§ GIVEN DATA

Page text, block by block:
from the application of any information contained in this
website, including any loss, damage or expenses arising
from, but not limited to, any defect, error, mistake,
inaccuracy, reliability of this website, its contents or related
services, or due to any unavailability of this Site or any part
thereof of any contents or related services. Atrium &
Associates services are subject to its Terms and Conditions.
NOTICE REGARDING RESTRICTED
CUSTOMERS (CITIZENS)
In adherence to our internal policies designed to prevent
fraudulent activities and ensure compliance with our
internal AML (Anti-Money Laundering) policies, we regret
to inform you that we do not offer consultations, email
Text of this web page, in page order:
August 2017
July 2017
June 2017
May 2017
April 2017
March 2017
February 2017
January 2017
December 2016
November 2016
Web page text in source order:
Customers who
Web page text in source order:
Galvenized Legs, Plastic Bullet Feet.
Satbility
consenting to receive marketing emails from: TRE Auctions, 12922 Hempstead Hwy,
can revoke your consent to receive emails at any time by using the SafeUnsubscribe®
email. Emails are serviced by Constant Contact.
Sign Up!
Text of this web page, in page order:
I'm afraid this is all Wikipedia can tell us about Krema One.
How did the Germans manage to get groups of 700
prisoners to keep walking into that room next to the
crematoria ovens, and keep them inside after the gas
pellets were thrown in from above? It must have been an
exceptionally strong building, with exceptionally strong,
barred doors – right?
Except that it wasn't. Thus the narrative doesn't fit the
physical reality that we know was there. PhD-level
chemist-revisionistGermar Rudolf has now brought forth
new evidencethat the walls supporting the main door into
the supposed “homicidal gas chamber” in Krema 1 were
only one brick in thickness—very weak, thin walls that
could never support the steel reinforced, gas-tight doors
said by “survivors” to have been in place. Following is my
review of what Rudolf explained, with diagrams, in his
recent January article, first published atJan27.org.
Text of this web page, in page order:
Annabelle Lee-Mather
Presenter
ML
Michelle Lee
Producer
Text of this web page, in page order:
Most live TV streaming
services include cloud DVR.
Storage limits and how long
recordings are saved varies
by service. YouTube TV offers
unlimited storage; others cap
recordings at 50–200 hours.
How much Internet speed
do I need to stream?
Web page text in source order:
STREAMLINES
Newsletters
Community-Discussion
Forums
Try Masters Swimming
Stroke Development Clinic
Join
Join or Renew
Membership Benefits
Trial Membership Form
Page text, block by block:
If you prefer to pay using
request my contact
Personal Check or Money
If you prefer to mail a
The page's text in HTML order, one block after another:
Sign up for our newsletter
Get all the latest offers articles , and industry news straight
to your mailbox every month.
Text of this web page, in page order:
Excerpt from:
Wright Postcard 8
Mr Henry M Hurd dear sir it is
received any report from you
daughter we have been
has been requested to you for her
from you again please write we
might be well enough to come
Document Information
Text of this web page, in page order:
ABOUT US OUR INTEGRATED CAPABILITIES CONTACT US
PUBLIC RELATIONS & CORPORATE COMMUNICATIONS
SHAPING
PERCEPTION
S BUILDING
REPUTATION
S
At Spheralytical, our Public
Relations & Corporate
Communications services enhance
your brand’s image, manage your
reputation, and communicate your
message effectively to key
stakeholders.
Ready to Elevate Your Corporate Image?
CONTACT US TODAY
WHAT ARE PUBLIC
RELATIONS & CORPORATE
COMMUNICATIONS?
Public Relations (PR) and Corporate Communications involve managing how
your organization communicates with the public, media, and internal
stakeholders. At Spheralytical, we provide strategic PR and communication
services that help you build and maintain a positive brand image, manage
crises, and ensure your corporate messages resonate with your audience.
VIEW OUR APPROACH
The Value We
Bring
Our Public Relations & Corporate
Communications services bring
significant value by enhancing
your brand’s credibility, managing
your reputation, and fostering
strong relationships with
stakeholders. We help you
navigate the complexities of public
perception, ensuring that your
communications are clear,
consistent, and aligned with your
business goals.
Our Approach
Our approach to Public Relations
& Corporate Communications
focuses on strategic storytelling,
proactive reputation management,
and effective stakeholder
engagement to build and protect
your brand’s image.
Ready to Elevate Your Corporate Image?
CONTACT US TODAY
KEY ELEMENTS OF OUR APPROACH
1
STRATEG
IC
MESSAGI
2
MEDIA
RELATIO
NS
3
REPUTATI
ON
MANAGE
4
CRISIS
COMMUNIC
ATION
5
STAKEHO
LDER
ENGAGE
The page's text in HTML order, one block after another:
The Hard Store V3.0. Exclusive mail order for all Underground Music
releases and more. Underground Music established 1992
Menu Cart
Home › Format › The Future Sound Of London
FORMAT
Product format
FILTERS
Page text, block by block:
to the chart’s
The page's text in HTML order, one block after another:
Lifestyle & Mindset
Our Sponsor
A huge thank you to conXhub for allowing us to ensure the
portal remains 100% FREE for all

§ TASK BRIEF
Using the records above, output exactly the lines from the first through the line that contains "Galvenized Legs, Plastic Bullet Feet.", with both of those included.

§ ANSWER FOR THE TASK
Page text, block by block:
from the application of any information contained in this
website, including any loss, damage or expenses arising
from, but not limited to, any defect, error, mistake,
inaccuracy, reliability of this website, its contents or related
services, or due to any unavailability of this Site or any part
thereof of any contents or related services. Atrium &
Associates services are subject to its Terms and Conditions.
NOTICE REGARDING RESTRICTED
CUSTOMERS (CITIZENS)
In adherence to our internal policies designed to prevent
fraudulent activities and ensure compliance with our
internal AML (Anti-Money Laundering) policies, we regret
to inform you that we do not offer consultations, email
Text of this web page, in page order:
August 2017
July 2017
June 2017
May 2017
April 2017
March 2017
February 2017
January 2017
December 2016
November 2016
Web page text in source order:
Customers who
Web page text in source order:
Galvenized Legs, Plastic Bullet Feet.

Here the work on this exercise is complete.